April posted the fourth consecutive month of job cuts (20,000), with the
unemployment rate down to 5.0% in April from 5.1% in March, which merely
reflects an increase in part-time jobs rather sustainable employment.
It is estimated that that a healthy economy needs to add 100,000 jobs
per month, hence the 20,000 rise is a far cry from that necessary to
herald an economic rebound. Moreover, payrolls are shrinking and no
relief is expected on this front for the balance of 2008. T he modest
decline in jobless rates may be interpreted as a sign that the economy
might avoid a deep recession – therein lies the key phrase, “deep
recession” but Americans are facing a recession nonetheless. While the
jobless rate is good news, the economy could hardly be characterized as
healthy and / or in a recovery phase.

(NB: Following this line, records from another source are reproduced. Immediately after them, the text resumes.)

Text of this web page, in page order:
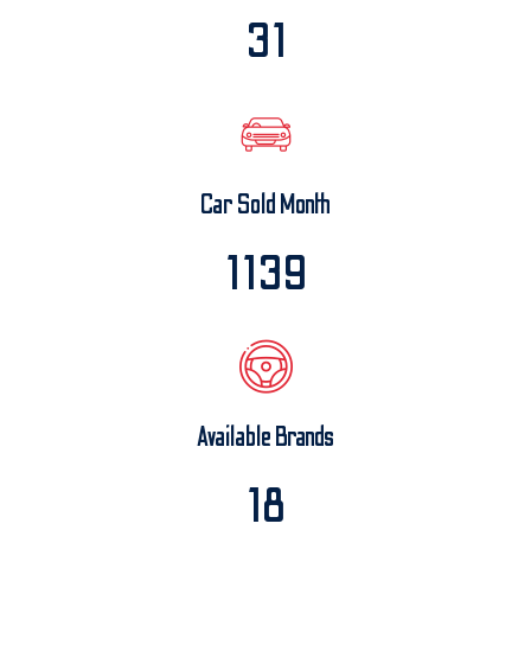
32
Car Sold Month
1200
Available Brands
20
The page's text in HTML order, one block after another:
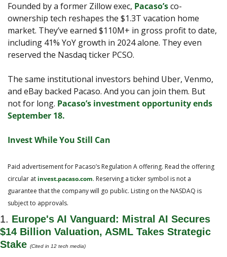
Founded by a former Zillow exec, Pacaso’s co-
ownership tech reshapes the $1.3T vacation home
market. They’ve earned $110M+ in gross profit to date,
including 41% YoY growth in 2024 alone. They even
reserved the Nasdaq ticker PCSO.
The same institutional investors behind Uber, Venmo,
and eBay backed Pacaso. And you can join them. But
not for long. Pacaso’s investment opportunity ends
September 18.
Invest While You Still Can
Paid advertisement for Pacaso’s Regulation A offering. Read the offering
circular at invest.pacaso.com. Reserving a ticker symbol is not a
guarantee that the company will go public. Listing on the NASDAQ is
subject to approvals.
1. Europe's AI Vanguard: Mistral AI Secures
$14 Billion Valuation, ASML Takes Strategic
Stake (Cited in 12 tech media)
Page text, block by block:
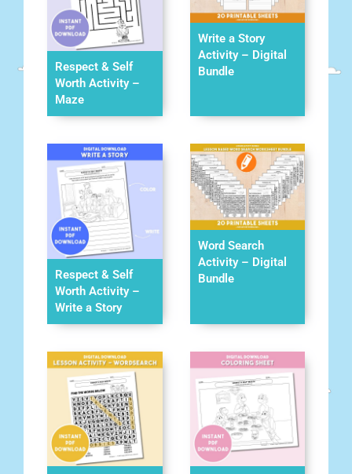
Respect & Self
Worth Activity –
Maze
Write a Story
Activity – Digital
Bundle
Respect & Self
Worth Activity –
Write a Story
Word Search
Activity – Digital
Bundle
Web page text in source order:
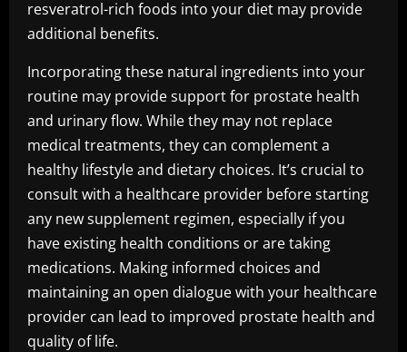
resveratrol-rich foods into your diet may provide
additional benefits.
Incorporating these natural ingredients into your
routine may provide support for prostate health
and urinary flow. While they may not replace
medical treatments, they can complement a
healthy lifestyle and dietary choices. It’s crucial to
consult with a healthcare provider before starting
any new supplement regimen, especially if you
have existing health conditions or are taking
medications. Making informed choices and
maintaining an open dialogue with your healthcare
provider can lead to improved prostate health and
quality of life.
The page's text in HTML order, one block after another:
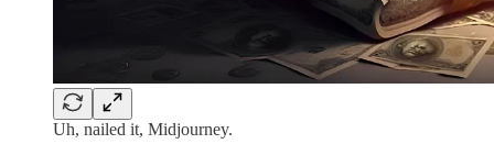
Uh, nailed it, Midjourney.
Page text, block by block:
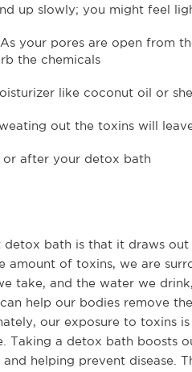
up slowly; you might feel
your pores are open from
the chemicals
like coconut oil or
out the toxins will
after your detox bath
bath is that it draws out
amount of toxins, we are
take, and the water we
help our bodies remove
our exposure to toxins
Taking a detox bath boosts
helping prevent disease.
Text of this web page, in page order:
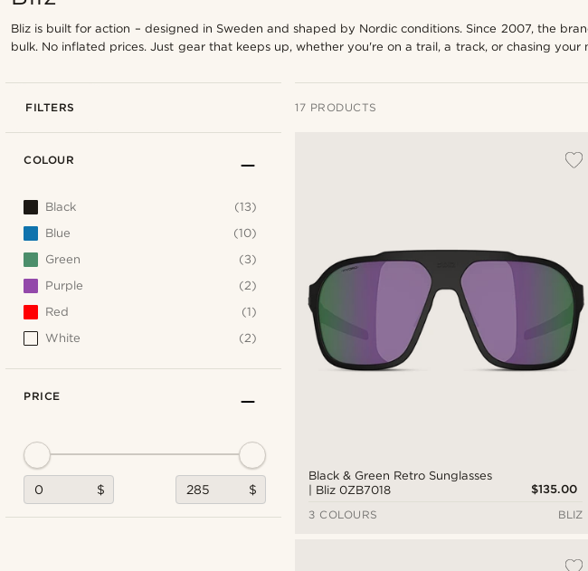
Bliz is built for action – designed in Sweden and shaped by Nordic conditions. Since 2007, the
bulk. No inflated prices. Just gear that keeps up, whether you're on a trail, a track, or chasing
FILTERS 17 PRODUCTS
Black & Green Retro Sunglasses
| Bliz 0ZB7018
$135.00
3 COLOURS
BLIZ
COLOUR
Black
(13)
Blue
(10)
Green
(3)
Purple
(2)
Red
(1)
White
(2)
PRICE
$ $
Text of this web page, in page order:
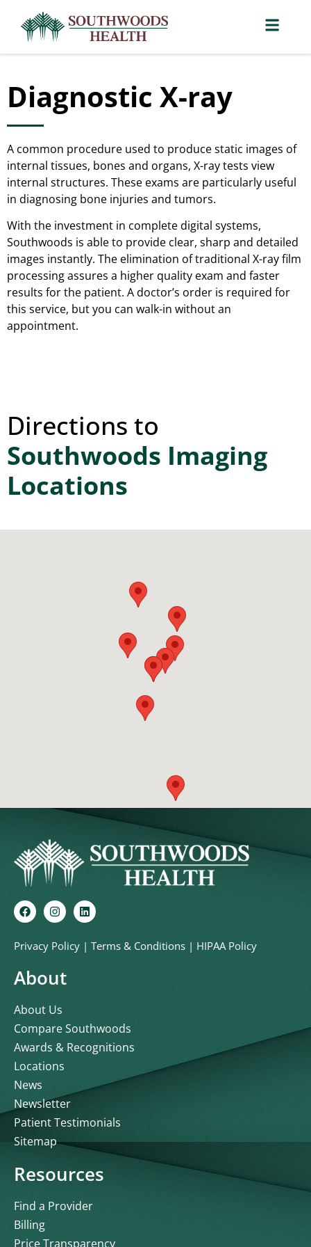
Diagnostic X-ray
A common procedure used to produce static images of
internal tissues, bones and organs, X-ray tests view
internal structures. These exams are particularly useful
in diagnosing bone injuries and tumors.
With the investment in complete digital systems,
Southwoods is able to provide clear, sharp and detailed
images instantly. The elimination of traditional X-ray film
processing assures a higher quality exam and faster
results for the patient. A doctor’s order is required for
this service, but you can walk-in without an
appointment.
Directions to
Southwoods Imaging
Locations
Privacy Policy | Terms & Conditions | HIPAA Policy
About
About Us
Compare Southwoods
Awards & Recognitions
Locations
News
Newsletter
Patient Testimonials
Sitemap
Resources
Find a Provider
Billing
Price Transparency
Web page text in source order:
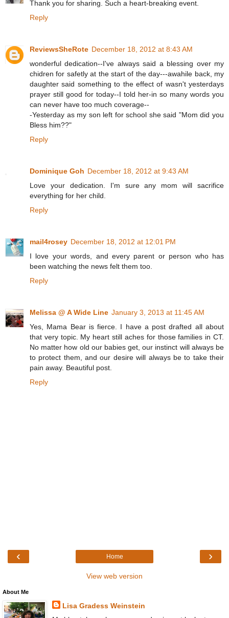
Thank you for sharing. Such a heart-breaking event.
Reply
ReviewsSheRote December 18, 2012 at 8:43 AM
wonderful dedication--I've always said a blessing over my
chidren for safetly at the start of the day---awahile back, my
daughter said something to the effect of wasn't yesterdays
prayer still good for today--I told her-in so many words you
can never have too much coverage--
-Yesterday as my son left for school she said "Mom did you
Bless him??"
Reply
Dominique Goh December 18, 2012 at 9:43 AM
Love your dedication. I'm sure any mom will sacrifice
everything for her child.
Reply
mail4rosey December 18, 2012 at 12:01 PM
I love your words, and every parent or person who has
been watching the news felt them too.
Reply
Melissa @ A Wide Line January 3, 2013 at 11:45 AM
Yes, Mama Bear is fierce. I have a post drafted all about
that very topic. My heart still aches for those families in CT.
No matter how old our babies get, our instinct will always be
to protect them, and our desire will always be to take their
pain away. Beautiful post.
Reply
‹ ›
Home
View web version
About Me
Lisa Gradess Weinstein
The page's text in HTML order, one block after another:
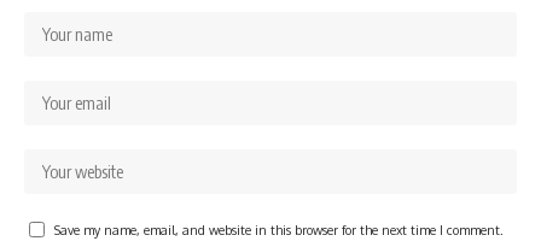
Save my name, email, and website in this browser for the next time I comment.
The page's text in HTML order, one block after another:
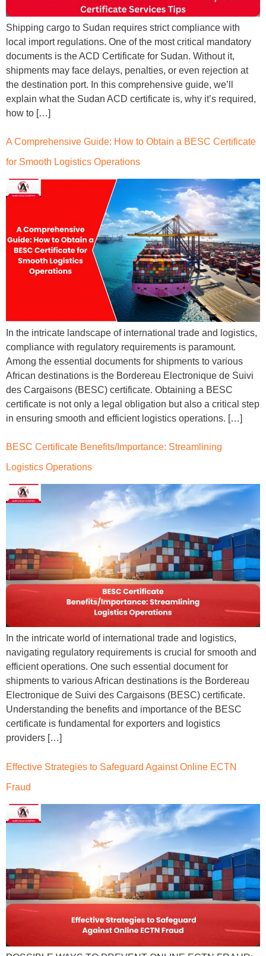
Shipping cargo to Sudan requires strict compliance with
local import regulations. One of the most critical mandatory
documents is the ACD Certificate for Sudan. Without it,
shipments may face delays, penalties, or even rejection at
the destination port. In this comprehensive guide, we’ll
explain what the Sudan ACD certificate is, why it’s required,
how to […]
A Comprehensive Guide: How to Obtain a BESC Certificate
for Smooth Logistics Operations
In the intricate landscape of international trade and logistics,
compliance with regulatory requirements is paramount.
Among the essential documents for shipments to various
African destinations is the Bordereau Electronique de Suivi
des Cargaisons (BESC) certificate. Obtaining a BESC
certificate is not only a legal obligation but also a critical step
in ensuring smooth and efficient logistics operations. […]
BESC Certificate Benefits/Importance: Streamlining
Logistics Operations
In the intricate world of international trade and logistics,
navigating regulatory requirements is crucial for smooth and
efficient operations. One such essential document for
shipments to various African destinations is the Bordereau
Electronique de Suivi des Cargaisons (BESC) certificate.
Understanding the benefits and importance of the BESC
certificate is fundamental for exporters and logistics
providers […]
Effective Strategies to Safeguard Against Online ECTN
Fraud

Home prices are declining at an
accelerating pace, credit rating downgrades are outpacing upgrades, oil
prices are on the rise (especially going into the higher consumption
summer season), it is unclear whether the banking system has fully
purged their balance sheets, car sales reached a decade low in April and
consumers are confronted with higher food and energy prices.
The Dow continues to
hover in a virtual dead-heat from its 52-week high / low, illustrating
the lack of investor conviction one way or the other. The negative turn
in our Risk Premium Index, after the aggressive Fed intervention this
past March further reflects a powerful conviction by investors that the
bear market has reached its bottom and investors are staunchly locked in
an indecisive pattern. We see not reversal in the factors in the
near-term and feel that 2008 is destined to be a wash-out.
The Dow Jones Industrial
Average has ranged from a high of 14,165 and a low of 11,740 over the
past year. So this week’s 13,058 finish was 7.8% below its 52–week high
and 10.1% above its low. Despite significant interest rate cuts over
this period, the market seems to have found a comfort range at the
midpoint between the high and low, highlighting the inertia and
fragility inherent in the broad market.
It is difficult to feel
optimistic about stock prices in the short run. Contributing to this
pessimism is the air of uncertainty surrounding the overall health of
the U.S. economy and an end to expectations of further interest rate
cuts. (Some economists are even of the opinion that the next rate move,
whenever it comes, could see interest rates rising). Further clouding
the picture is the depressed housing market and the attendant loss of a
sense of wealth by investors.
Then there is the
muddled upcoming presidential election. Unfortunately, neither the
Democratic or Republican candidates have articulated a coherent economic
recovery plan relying instead on political pandering. Further, their
apparent positions on taxing policy could prove to have a serious
dampening effect on recovery prospects in 2009. They would appear to be
counter-productive and probably result in restraining savings and
inhibiting capital investment. Bear in mind that history has shown that
markets bottom out two years after a presidential election. If history
repeats itself (which is very likely), weakness in the stock market
could extend into 2010. All these negatives argue against a return to a
bull market in 2008.
A “U”- Shaped Recovery Seems the Most Likely
Scenario
As noted in the past we
expect any recovery to be “U” shaped based on the uncertainties still
facing the market. There is no confidence that corporate earnings in
the next three to six quarters will be higher. Companies seem to be
struggling to meet Wall Street expectations. Those entities able to pull
it off will be heavily dependant on revenue and earnings growth from
business outside the United States.
Attempts at a muscular
rally show no signs of sustainability even as the Dow Industrials rose
above 13,000 this past week. The Dow ended the week of May 2ndat
13,058.20, up 167.44 points or about 1.3%, extending a pattern of
backing and filling underway since the steep decline in mid-March. The
March dip was brought on by unsettling news from the financial sector
especially fears that Bear Stearns was on the verge of insolvency. It
was only an emergency intervention by both the public (the Fed) and
private sectors (J.P. Morgan Chase & Co.) that brought some stability
back to the market. Still, the financial sector is not back on solid
footing as evidenced by Citigroup’s move to further shore up its capital
base by selling $4.5 billion in common shares and $6 billion in
preferred stock. With Treasuries offering risk-free but feeble rates of
return, investors are forced to look to companies with dividend yields
that surpass the average 2.41% offered by the Dow Industrials.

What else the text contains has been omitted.